- [YOUR OBJECTIVE]: Write every entry out again exactly, please, and skip the pictures.

- [EXERCISE DATA]:
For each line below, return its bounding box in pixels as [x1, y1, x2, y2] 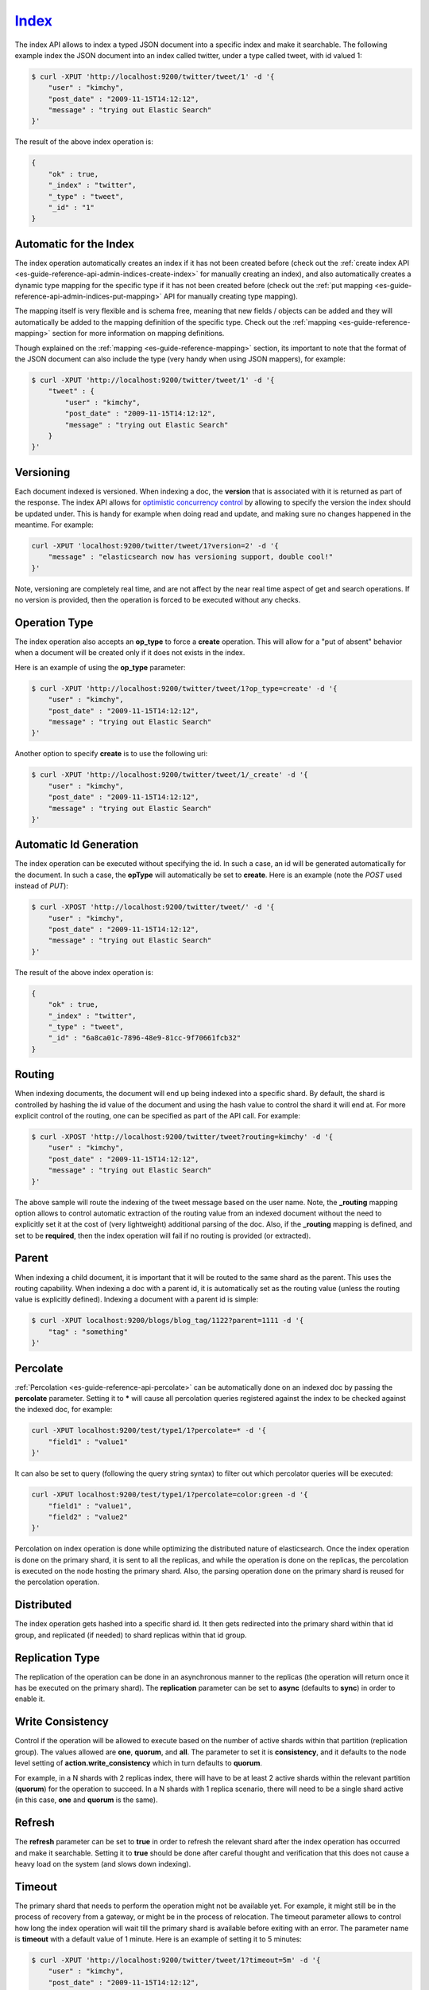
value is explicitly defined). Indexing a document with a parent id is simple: [14, 1294, 258, 1305]
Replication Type [14, 1651, 100, 1664]
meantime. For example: [14, 520, 95, 529]
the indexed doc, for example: [14, 1405, 113, 1414]
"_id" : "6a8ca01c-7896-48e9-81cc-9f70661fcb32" [48, 1033, 242, 1043]
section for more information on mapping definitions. [52, 329, 225, 338]
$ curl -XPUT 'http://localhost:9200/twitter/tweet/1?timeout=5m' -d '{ [31, 1956, 321, 1965]
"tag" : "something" [48, 1327, 129, 1336]
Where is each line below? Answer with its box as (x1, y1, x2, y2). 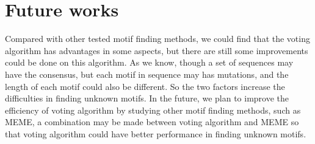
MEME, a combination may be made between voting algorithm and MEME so (5, 115, 299, 128)
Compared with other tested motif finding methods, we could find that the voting (5, 32, 310, 45)
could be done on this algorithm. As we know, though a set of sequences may (5, 56, 294, 69)
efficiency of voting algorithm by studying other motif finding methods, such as (5, 103, 301, 116)
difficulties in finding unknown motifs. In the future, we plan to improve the (5, 92, 289, 105)
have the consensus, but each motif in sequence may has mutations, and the (5, 67, 289, 80)
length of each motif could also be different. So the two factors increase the (5, 80, 285, 92)
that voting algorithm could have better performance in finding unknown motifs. (5, 127, 306, 140)
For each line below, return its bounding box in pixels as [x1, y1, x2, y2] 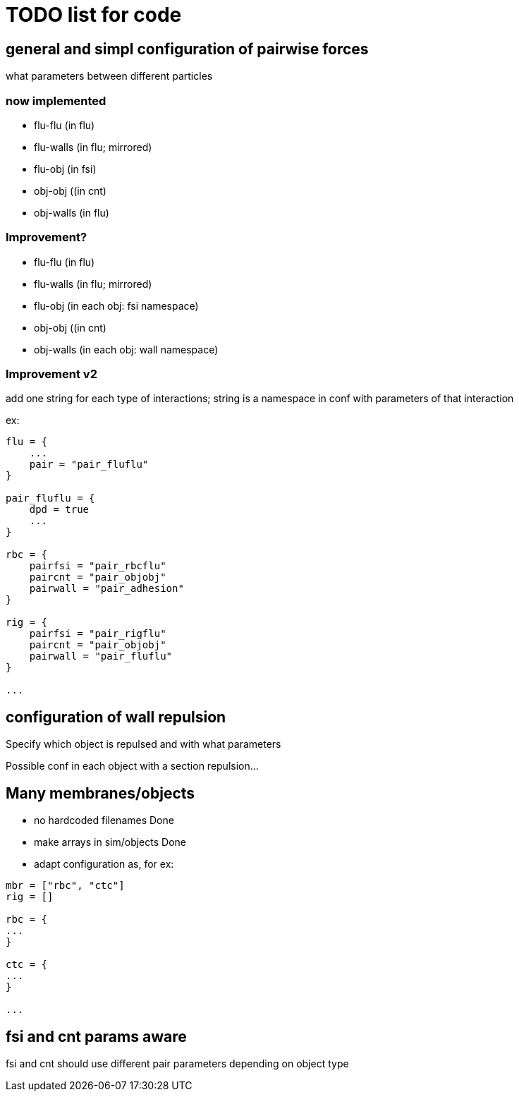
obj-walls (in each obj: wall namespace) [34, 343, 219, 356]
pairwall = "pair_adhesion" [29, 583, 184, 595]
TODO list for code [6, 3, 182, 27]
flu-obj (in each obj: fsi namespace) [34, 299, 199, 312]
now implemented [6, 93, 106, 108]
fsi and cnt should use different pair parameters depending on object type [6, 1057, 349, 1069]
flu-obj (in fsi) [34, 162, 97, 175]
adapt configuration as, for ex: [34, 858, 174, 871]
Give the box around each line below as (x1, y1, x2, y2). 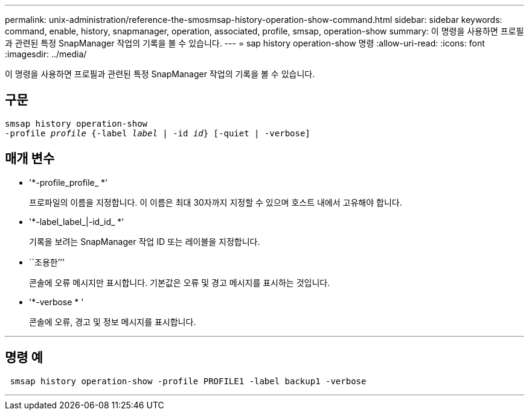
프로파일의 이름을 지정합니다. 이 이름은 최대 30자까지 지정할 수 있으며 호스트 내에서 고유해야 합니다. (29, 197, 402, 207)
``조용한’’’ (29, 256, 65, 267)
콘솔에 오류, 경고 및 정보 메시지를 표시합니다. (29, 316, 196, 327)
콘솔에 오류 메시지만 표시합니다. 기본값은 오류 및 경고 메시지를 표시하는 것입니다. (29, 277, 330, 288)
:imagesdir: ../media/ (5, 49, 87, 59)
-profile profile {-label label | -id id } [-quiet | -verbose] (5, 128, 310, 138)
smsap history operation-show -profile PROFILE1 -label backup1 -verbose (10, 376, 367, 386)
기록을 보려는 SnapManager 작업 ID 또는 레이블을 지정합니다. (29, 236, 260, 247)
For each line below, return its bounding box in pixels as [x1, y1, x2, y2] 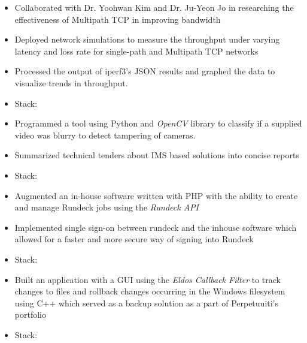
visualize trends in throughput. [14, 76, 128, 89]
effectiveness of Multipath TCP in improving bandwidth [14, 13, 221, 25]
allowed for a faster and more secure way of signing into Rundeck [14, 233, 254, 245]
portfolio [14, 308, 46, 321]
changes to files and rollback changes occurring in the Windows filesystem [14, 285, 285, 297]
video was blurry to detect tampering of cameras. [14, 128, 196, 141]
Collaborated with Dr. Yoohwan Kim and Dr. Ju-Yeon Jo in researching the [14, 1, 294, 13]
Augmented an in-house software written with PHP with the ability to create [14, 189, 298, 201]
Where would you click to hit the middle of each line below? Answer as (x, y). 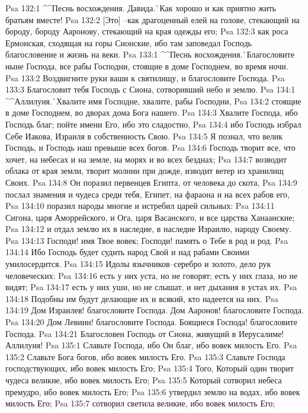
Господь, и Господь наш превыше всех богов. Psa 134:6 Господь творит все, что (150, 147)
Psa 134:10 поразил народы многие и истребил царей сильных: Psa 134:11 (140, 206)
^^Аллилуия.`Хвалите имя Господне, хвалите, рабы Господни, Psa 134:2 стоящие (153, 101)
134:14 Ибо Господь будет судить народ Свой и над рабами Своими (127, 252)
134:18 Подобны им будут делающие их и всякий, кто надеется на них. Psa (142, 298)
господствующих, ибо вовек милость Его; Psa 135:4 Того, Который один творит (150, 368)
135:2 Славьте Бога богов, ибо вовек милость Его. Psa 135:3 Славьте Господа (145, 356)
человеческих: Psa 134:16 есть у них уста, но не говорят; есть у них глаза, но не (152, 275)
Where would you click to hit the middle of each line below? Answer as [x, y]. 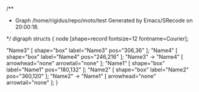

- [REPLY TO THE EXERCISE]:
For each line below, return its bounding box in pixels as [x1, y1, x2, y2] 
value is explicitly defined). Indexing a document with a parent id is simple: [14, 1294, 258, 1305]
Replication Type [14, 1651, 100, 1664]
meantime. For example: [14, 520, 95, 529]
the indexed doc, for example: [14, 1405, 113, 1414]
"_id" : "6a8ca01c-7896-48e9-81cc-9f70661fcb32" [48, 1033, 242, 1043]
section for more information on mapping definitions. [52, 329, 225, 338]
$ curl -XPUT 'http://localhost:9200/twitter/tweet/1?timeout=5m' -d '{ [31, 1956, 321, 1965]
"tag" : "something" [48, 1327, 129, 1336]
Where is each line below? Answer with its box as (x1, y1, x2, y2). 
MEME, a combination may be made between voting algorithm and MEME so (5, 115, 299, 128)
Compared with other tested motif finding methods, we could find that the voting (5, 32, 310, 45)
could be done on this algorithm. As we know, though a set of sequences may (5, 56, 294, 69)
efficiency of voting algorithm by studying other motif finding methods, such as (5, 103, 301, 116)
difficulties in finding unknown motifs. In the future, we plan to improve the (5, 92, 289, 105)
have the consensus, but each motif in sequence may has mutations, and the (5, 67, 289, 80)
length of each motif could also be different. So the two factors increase the (5, 80, 285, 92)
that voting algorithm could have better performance in finding unknown motifs. (5, 127, 306, 140)
For each line below, return its bounding box in pixels as [x1, y1, x2, y2] 
obj-walls (in each obj: wall namespace) [34, 343, 219, 356]
pairwall = "pair_adhesion" [29, 583, 184, 595]
TODO list for code [6, 3, 182, 27]
flu-obj (in each obj: fsi namespace) [34, 299, 199, 312]
now implemented [6, 93, 106, 108]
fsi and cnt should use different pair parameters depending on object type [6, 1057, 349, 1069]
flu-obj (in fsi) [34, 162, 97, 175]
adapt configuration as, for ex: [34, 858, 174, 871]
Give the box around each line below as (x1, y1, x2, y2). 
프로파일의 이름을 지정합니다. 이 이름은 최대 30자까지 지정할 수 있으며 호스트 내에서 고유해야 합니다. (29, 197, 402, 207)
``조용한’’’ (29, 256, 65, 267)
콘솔에 오류, 경고 및 정보 메시지를 표시합니다. (29, 316, 196, 327)
콘솔에 오류 메시지만 표시합니다. 기본값은 오류 및 경고 메시지를 표시하는 것입니다. (29, 277, 330, 288)
:imagesdir: ../media/ (5, 49, 87, 59)
-profile profile {-label label | -id id } [-quiet | -verbose] (5, 128, 310, 138)
smsap history operation-show -profile PROFILE1 -label backup1 -verbose (10, 376, 367, 386)
기록을 보려는 SnapManager 작업 ID 또는 레이블을 지정합니다. (29, 236, 260, 247)
For each line below, return its bounding box in pixels as [x1, y1, x2, y2] 
visualize trends in throughput. [14, 76, 128, 89]
effectiveness of Multipath TCP in improving bandwidth [14, 13, 221, 25]
allowed for a faster and more secure way of signing into Rundeck [14, 233, 254, 245]
portfolio [14, 308, 46, 321]
changes to files and rollback changes occurring in the Windows filesystem [14, 285, 285, 297]
video was blurry to detect tampering of cameras. [14, 128, 196, 141]
Collaborated with Dr. Yoohwan Kim and Dr. Ju-Yeon Jo in researching the [14, 1, 294, 13]
Augmented an in-house software written with PHP with the ability to create [14, 189, 298, 201]
Where would you click to hit the middle of each line below? Answer as (x, y). 
Господь, и Господь наш превыше всех богов. Psa 134:6 Господь творит все, что (150, 147)
Psa 134:10 поразил народы многие и истребил царей сильных: Psa 134:11 (140, 206)
^^Аллилуия.`Хвалите имя Господне, хвалите, рабы Господни, Psa 134:2 стоящие (153, 101)
134:14 Ибо Господь будет судить народ Свой и над рабами Своими (127, 252)
134:18 Подобны им будут делающие их и всякий, кто надеется на них. Psa (142, 298)
господствующих, ибо вовек милость Его; Psa 135:4 Того, Который один творит (150, 368)
135:2 Славьте Бога богов, ибо вовек милость Его. Psa 135:3 Славьте Господа (145, 356)
человеческих: Psa 134:16 есть у них уста, но не говорят; есть у них глаза, но не (152, 275)
Where would you click to hit the middle of each line below? Answer as [x, y]. 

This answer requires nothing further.